Broader context: AI models are not human
The problem is not isolated to ChatGPT. Last year's research by the UK AI Safety Institute (AISI) found that jailbreaks were able to overcome safety barriers across all tested AI systems. The UK's Department for Science, Innovation and Technology commented that "safeguards in AI models are improving, but there is still a lot of work ahead of us."
The core of the problem lies in the data on which large language models are trained. ChatGPT and other models learn from millions of images downloaded from the internet — and that includes violent, sexual, or otherwise problematic material. As researcher Nightingale noted: "Even though what I saw was generated, an artificial image, it has ties to real images and the real world."
What this means for Czech users and businesses
ChatGPT is one of the most widely used AI tools in the Czech Republic, both among individuals and in companies. Although OpenAI does not officially allow access to paid plans directly in Czech koruna (ChatGPT Plus costs $20/month, Pro $200/month), Czech users commonly use the service via international payment cards.
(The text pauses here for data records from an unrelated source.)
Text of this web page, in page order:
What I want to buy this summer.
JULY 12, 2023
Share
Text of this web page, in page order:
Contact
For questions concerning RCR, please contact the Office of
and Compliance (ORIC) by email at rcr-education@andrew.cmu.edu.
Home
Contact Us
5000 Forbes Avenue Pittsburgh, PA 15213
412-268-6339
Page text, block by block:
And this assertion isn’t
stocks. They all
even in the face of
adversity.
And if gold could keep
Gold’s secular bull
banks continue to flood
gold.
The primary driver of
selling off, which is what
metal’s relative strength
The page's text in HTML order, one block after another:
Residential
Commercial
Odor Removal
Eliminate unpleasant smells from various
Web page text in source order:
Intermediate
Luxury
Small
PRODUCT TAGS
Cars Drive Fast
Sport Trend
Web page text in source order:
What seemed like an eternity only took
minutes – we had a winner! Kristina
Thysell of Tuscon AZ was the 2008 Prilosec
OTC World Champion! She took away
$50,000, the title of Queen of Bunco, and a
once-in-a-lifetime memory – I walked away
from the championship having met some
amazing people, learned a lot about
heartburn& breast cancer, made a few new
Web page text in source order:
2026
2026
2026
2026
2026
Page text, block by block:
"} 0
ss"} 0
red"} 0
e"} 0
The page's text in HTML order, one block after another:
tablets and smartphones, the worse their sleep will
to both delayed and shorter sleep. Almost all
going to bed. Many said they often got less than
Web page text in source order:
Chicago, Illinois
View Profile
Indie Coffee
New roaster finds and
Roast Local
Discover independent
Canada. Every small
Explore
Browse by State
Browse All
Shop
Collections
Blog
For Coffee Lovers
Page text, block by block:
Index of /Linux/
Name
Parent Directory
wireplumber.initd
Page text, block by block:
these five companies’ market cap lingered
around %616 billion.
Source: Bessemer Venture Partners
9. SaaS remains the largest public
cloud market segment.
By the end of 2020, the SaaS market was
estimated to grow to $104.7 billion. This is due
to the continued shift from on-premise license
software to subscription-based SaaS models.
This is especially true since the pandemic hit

Mindgard's findings are relevant for anyone who uses ChatGPT — especially for parents, schools, and businesses that deploy AI tools in environments where minors also have access. OpenAI claims that ChatGPT is intended for users aged 13 and older (with restrictions until age 18 without parental consent), but in practice, age verification is minimal.
In the European context, the topic gains importance also due to the EU AI Act, which since February 2025 has introduced stricter regulation for high-risk AI systems. Generative models like ChatGPT fall under the rules for "general-purpose AI," where manufacturers must demonstrate an adequate level of safety and transparency. The Mindgard case shows how difficult it is to define, and especially maintain, this "adequate level."
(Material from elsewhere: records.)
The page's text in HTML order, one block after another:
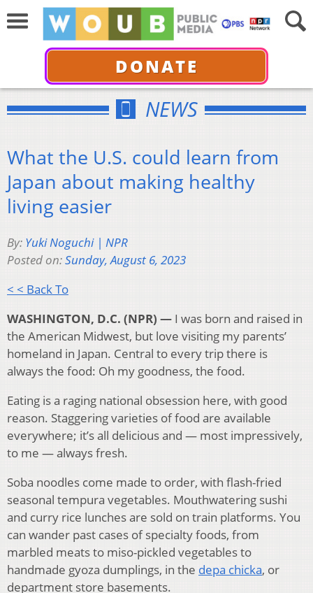
DONATE
NEWS
What the U.S. could learn from
Japan about making healthy
living easier
By: Yuki Noguchi | NPR
Posted on:Sunday, August 6, 2023
< < Back To
WASHINGTON, D.C. (NPR) — I was born and raised in
the American Midwest, but love visiting my parents’
homeland in Japan. Central to every trip there is
always the food: Oh my goodness, the food.
Eating is a raging national obsession here, with good
reason. Staggering varieties of food are available
everywhere; it’s all delicious and — most impressively,
to me — always fresh.
Soba noodles come made to order, with flash-fried
seasonal tempura vegetables. Mouthwatering sushi
and curry rice lunches are sold on train platforms. You
can wander past cases of specialty foods, from
marbled meats to miso-pickled vegetables to
handmade gyoza dumplings, in the depa chicka, or
department store basements.
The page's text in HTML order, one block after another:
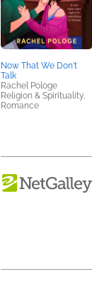
Now That We Don't
Talk
Rachel Pologe
Religion & Spirituality,
Romance
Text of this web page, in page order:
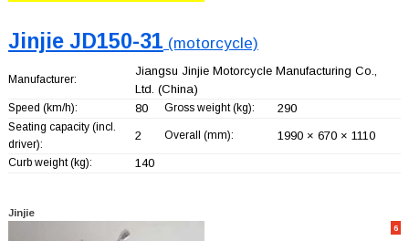
Jinjie JD150-31 (motorcycle)
Manufacturer:
Jiangsu Jinjie Motorcycle Manufacturing Co.,
Ltd. (China)
Speed (km/h): 80 Gross weight (kg): 290
Seating capacity (incl.
driver):
2 Overall (mm): 1990 × 670 × 1110
Curb weight (kg): 140
Jinjie
6
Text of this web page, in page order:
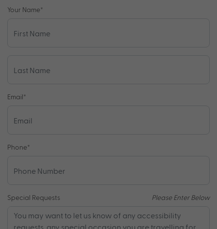
Your Name*
Email*
Phone*
Special Requests Please Enter Below
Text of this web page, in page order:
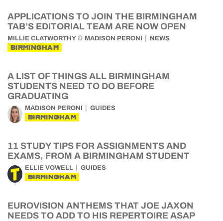
APPLICATIONS TO JOIN THE BIRMINGHAM
TAB’S EDITORIAL TEAM ARE NOW OPEN
MILLIE CLATWORTHY & MADISON PERONI NEWS
BIRMINGHAM
A LIST OF THINGS ALL BIRMINGHAM
STUDENTS NEED TO DO BEFORE
GRADUATING
MADISON PERONI GUIDES
BIRMINGHAM
11 STUDY TIPS FOR ASSIGNMENTS AND
EXAMS, FROM A BIRMINGHAM STUDENT
ELLIE VOWELL GUIDES
BIRMINGHAM
EUROVISION ANTHEMS THAT JOE JAXON
NEEDS TO ADD TO HIS REPERTOIRE ASAP

Mindgard: Who is behind the research
Mindgard is not an academic project but a commercial AI security startup that offers red-teaming as a service to companies. Its founder Peter Garraghan also serves as a professor at Lancaster University, giving the research solid academic grounding. The company states on its website that it helps organizations "identify, test, and fix security vulnerabilities in AI systems before attackers discover them."
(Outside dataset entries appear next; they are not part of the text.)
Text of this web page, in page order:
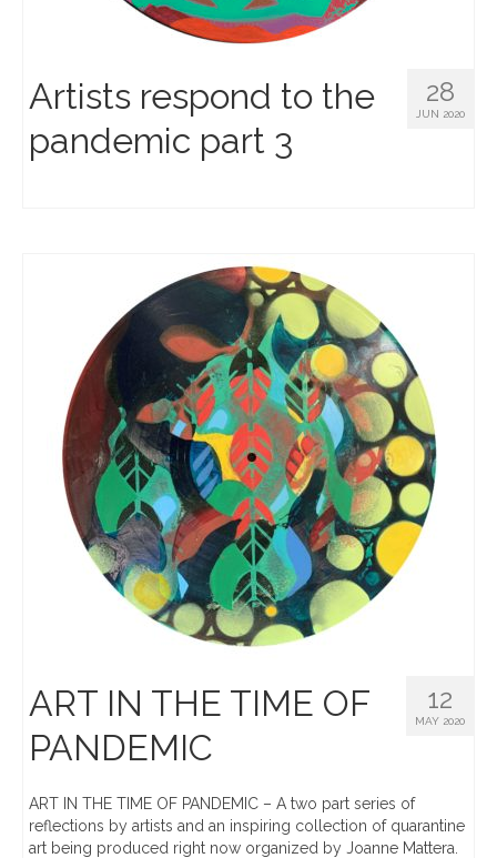
28
JUN 2020
Artists respond to the
pandemic part 3
12
MAY 2020
ART IN THE TIME OF
PANDEMIC
ART IN THE TIME OF PANDEMIC – A two part series of
reflections by artists and an inspiring collection of quarantine
art being produced right now organized by Joanne Mattera.
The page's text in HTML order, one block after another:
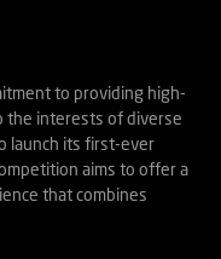
to providing high-
the interests of diverse
launch its first-ever
aims to offer a
that combines
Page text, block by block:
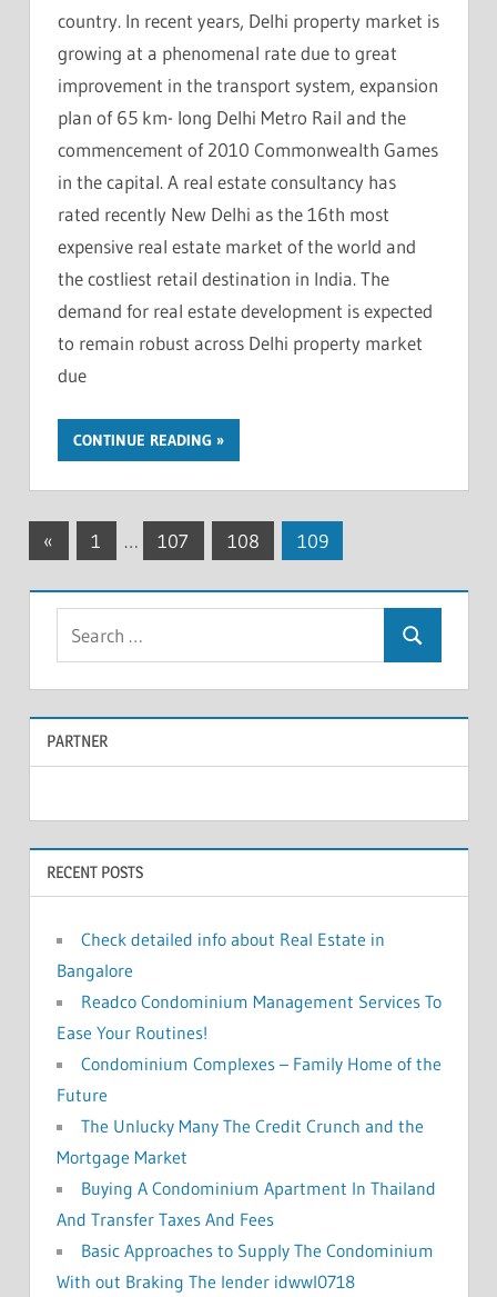
country. In recent years, Delhi property market is
growing at a phenomenal rate due to great
improvement in the transport system, expansion
plan of 65 km- long Delhi Metro Rail and the
commencement of 2010 Commonwealth Games
in the capital. A real estate consultancy has
rated recently New Delhi as the 16th most
expensive real estate market of the world and
the costliest retail destination in India. The
demand for real estate development is expected
to remain robust across Delhi property market
due
CONTINUE READING
Posts
navigation
« Previous
1 … 107 108 109
a
r
c
r
:
e
a
PARTNER
RECENT POSTS
Check detailed info about Real Estate in
Bangalore
Readco Condominium Management Services To
Ease Your Routines!
Condominium Complexes – Family Home of the
Future
The Unlucky Many The Credit Crunch and the
Mortgage Market
Buying A Condominium Apartment In Thailand
And Transfer Taxes And Fees
Basic Approaches to Supply The Condominium
With out Braking The lender idwwl0718
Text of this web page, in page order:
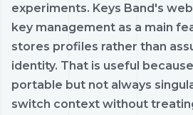
experiments. Keys Band's
key management as a main
stores profiles rather than
identity. That is useful
portable but not always
switch context without
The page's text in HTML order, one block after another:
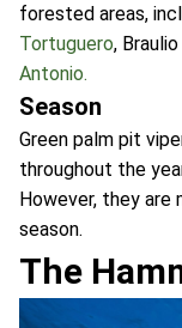
forested areas,
Tortuguero,
Antonio.
Season
Green palm pit
throughout the
However, they are
season.
The
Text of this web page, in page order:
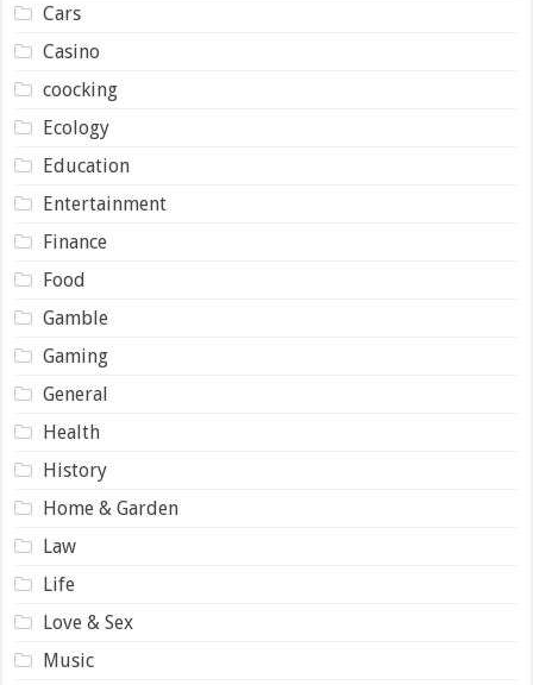
Cars
Casino
coocking
Ecology
Education
Entertainment
Finance
Food
Gamble
Gaming
General
Health
History
Home & Garden
Law
Life
Love & Sex
Music
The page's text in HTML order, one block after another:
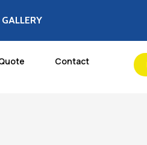
GALLERY
Contact
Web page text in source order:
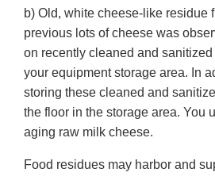
b) Old, white cheese-like residue
previous lots of cheese was
on recently cleaned and
your equipment storage area. In
storing these cleaned and
the floor in the storage area. You
aging raw milk cheese.
Food residues may harbor and

It is precisely this model — independent security companies uncovering holes in tech giants' products — that has become the standard in recent years. The aforementioned UK AISI or the US NIST operate similarly. For users, this is good news: the security community actively hunts for problems, thanks to which tools gradually improve. The bad news is that the pace of discovering vulnerabilities currently outstrips the pace of fixing them.
Is ChatGPT safe for children and minors?
OpenAI states that ChatGPT is intended for users aged 13 and older, with minors under 18 requiring parental consent. However, Mindgard's research shows that safety filters are not bulletproof. Parents should consider whether to allow children access to image generation features, and potentially use parental control tools if available.
How can I tell if an image was generated by AI?
ChatGPT Images 2.0 contains an invisible watermark and metadata in accordance with the C2PA standard, which makes it possible to verify the origin of an image. However, an average user cannot detect this without special tools. OpenAI is also collaborating with the industry to improve transparency — despite this, verifying the origin of AI images remains challenging in practice.
Can the EU AI Act prevent similar incidents?
The EU AI Act requires developers of general-purpose AI models like ChatGPT to assess and mitigate systemic risks. It also introduces the obligation to report serious incidents. However, regulation is not a panacea — as the Mindgard case shows, the technical reality is that absolute safety for generative models cannot yet be guaranteed. The Act rather creates a legal framework that motivates companies to continuously improve.